2. Unbelievably high discounts/low prices
No merchants will sell goods at loss for themselves. 70%, 80%, 90% reductions are not trustworthy even during sales events such as the aforementioned Black Friday. In some cases, dishonest sites have the initial price low without saying anything about discounts, but they will most likely be ludicrous, like $30 for a bed or $10 for a branded leather bag. Goods may be sold at a low price, but every sell-off has its sensible limits.
3. No customer support.
This is what distinguishes scam sites from the benign ones, even newly established. When a site is about to rip off the customers, there’s no need to waste time on answering their questions. Check out the “About us” or “Info” page (if it is present at all) – the page will likely have no support contacts at all.
When they offer an email, or even a phone to reach them out, there is a great chance that these contacts will be dead silent to your request. This, or you will receive some generic text regardless of your question.
As scammers often reuse numbers and emails as “support” contacts, you can search them on Google. When they appear on a different site, be sure you are facing a blatant scam.
4. Payments via payment systems that does not support refunds
This scam indicator is complementary, as there are plenty of trustworthy shops using direct bank transfers, CashApp, Venmo or similar payment systems. Each of the latter has the same pitfall I’ve already mentioned above: they do not suppose any refunds. And this is what makes it so attractive to scammers – once you paid for the order, there’s no way to get the money back.
Some sites may also ask for payments in crypto, which is even less controllable than aforementioned payment methods. While cryptocurrency transactions expand their presence slowly, they still remain a beloved bay for different scammers.

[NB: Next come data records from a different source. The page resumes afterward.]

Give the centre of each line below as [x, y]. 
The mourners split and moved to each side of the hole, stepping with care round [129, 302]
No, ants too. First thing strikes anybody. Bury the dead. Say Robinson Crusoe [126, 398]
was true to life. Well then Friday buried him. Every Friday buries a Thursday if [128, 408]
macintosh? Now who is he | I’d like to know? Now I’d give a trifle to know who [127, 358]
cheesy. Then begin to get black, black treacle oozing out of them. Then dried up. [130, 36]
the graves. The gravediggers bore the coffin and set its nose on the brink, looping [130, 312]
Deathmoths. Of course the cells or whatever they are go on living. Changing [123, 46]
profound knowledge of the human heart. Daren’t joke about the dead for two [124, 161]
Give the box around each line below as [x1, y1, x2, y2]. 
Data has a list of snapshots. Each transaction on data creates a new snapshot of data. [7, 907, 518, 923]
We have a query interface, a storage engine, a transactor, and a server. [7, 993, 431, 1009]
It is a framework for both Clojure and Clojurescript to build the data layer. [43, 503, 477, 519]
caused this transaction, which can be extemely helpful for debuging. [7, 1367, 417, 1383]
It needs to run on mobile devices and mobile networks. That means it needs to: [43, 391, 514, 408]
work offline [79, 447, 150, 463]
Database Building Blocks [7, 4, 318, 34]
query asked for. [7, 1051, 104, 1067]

5. Items’ images are sourced from another page
As fraudsters most likely don’t have any real items, they cannot create unique pictures. Thus their only option is simply to hijack these images from other websites. When scammers sell identical goods on different sites, you can find such pics on similarly-looking scam sites. By reverse image searching on Google, you can prove the uniqueness of an image.

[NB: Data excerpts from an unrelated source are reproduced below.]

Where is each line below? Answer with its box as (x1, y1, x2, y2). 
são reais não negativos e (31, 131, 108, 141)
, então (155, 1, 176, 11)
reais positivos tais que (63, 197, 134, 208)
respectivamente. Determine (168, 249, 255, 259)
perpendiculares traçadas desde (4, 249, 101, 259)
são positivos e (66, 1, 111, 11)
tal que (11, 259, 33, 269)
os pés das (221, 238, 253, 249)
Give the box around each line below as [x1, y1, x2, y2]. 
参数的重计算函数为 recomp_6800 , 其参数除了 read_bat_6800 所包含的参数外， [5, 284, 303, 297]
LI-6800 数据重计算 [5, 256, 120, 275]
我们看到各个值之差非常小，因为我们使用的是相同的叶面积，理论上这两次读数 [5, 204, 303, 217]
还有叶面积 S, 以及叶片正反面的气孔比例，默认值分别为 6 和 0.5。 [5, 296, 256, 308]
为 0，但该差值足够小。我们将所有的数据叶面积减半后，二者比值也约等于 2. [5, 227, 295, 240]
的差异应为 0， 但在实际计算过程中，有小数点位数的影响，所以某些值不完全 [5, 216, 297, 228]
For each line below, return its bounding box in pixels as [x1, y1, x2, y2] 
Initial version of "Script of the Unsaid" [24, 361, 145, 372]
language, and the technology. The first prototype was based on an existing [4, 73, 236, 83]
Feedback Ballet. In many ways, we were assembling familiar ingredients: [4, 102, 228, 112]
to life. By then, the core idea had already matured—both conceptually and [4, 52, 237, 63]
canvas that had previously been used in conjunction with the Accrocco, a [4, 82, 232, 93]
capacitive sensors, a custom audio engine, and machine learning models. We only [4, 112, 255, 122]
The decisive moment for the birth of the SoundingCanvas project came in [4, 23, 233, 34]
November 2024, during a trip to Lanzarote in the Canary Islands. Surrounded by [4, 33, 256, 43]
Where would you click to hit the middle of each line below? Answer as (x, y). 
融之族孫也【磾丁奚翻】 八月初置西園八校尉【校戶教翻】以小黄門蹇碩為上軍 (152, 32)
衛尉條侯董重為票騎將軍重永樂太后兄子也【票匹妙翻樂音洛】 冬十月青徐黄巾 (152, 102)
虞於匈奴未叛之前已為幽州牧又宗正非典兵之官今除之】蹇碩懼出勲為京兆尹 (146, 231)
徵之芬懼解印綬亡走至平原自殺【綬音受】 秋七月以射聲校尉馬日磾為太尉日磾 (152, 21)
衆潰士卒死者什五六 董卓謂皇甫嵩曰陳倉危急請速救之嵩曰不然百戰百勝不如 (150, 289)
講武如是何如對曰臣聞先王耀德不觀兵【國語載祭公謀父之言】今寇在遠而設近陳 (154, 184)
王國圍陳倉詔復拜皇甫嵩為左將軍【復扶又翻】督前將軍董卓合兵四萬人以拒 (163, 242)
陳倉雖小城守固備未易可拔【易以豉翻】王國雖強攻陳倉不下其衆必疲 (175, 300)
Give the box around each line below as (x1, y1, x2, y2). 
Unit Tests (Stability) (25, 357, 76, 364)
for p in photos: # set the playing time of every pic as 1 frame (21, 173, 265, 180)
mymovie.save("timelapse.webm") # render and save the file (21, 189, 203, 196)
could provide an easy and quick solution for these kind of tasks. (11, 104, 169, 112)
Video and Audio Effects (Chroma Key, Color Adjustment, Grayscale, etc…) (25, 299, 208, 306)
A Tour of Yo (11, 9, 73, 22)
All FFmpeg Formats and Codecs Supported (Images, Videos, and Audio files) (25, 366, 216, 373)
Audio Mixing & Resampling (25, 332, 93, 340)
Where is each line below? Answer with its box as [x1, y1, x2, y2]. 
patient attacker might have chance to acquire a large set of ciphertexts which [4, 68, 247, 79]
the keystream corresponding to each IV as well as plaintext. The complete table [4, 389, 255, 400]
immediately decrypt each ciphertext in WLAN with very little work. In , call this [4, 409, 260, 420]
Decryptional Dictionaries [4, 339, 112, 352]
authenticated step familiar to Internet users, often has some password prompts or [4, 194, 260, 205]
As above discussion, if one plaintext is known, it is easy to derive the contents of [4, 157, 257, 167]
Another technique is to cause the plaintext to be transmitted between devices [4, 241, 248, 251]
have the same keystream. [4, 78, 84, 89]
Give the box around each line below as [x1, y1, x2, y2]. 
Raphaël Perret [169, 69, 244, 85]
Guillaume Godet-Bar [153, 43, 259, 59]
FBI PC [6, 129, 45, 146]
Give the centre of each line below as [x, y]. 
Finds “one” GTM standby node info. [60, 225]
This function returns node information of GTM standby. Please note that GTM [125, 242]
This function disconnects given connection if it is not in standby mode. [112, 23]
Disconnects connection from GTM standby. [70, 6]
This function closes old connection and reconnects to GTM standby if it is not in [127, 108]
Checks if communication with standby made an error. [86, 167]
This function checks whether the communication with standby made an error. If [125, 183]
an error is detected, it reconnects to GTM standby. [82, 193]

Image duplicates on another scam site, as well as on Amazon and Walmart sites
6. Design repeats the one of a different page
This is the continuation of the stolen images I’ve just described. As frauds may parasite on the same topic repeatedly, they reuse the same web design under the new URL, and voila – a new scam is ready to rock-n-roll! In some cases, reverse image search advice I’ve mentioned above may lead you to the copy of the site you’ve started on. It allows you to unveil such scams pretty easy, but crooks who stand behind them never aim at cautious users.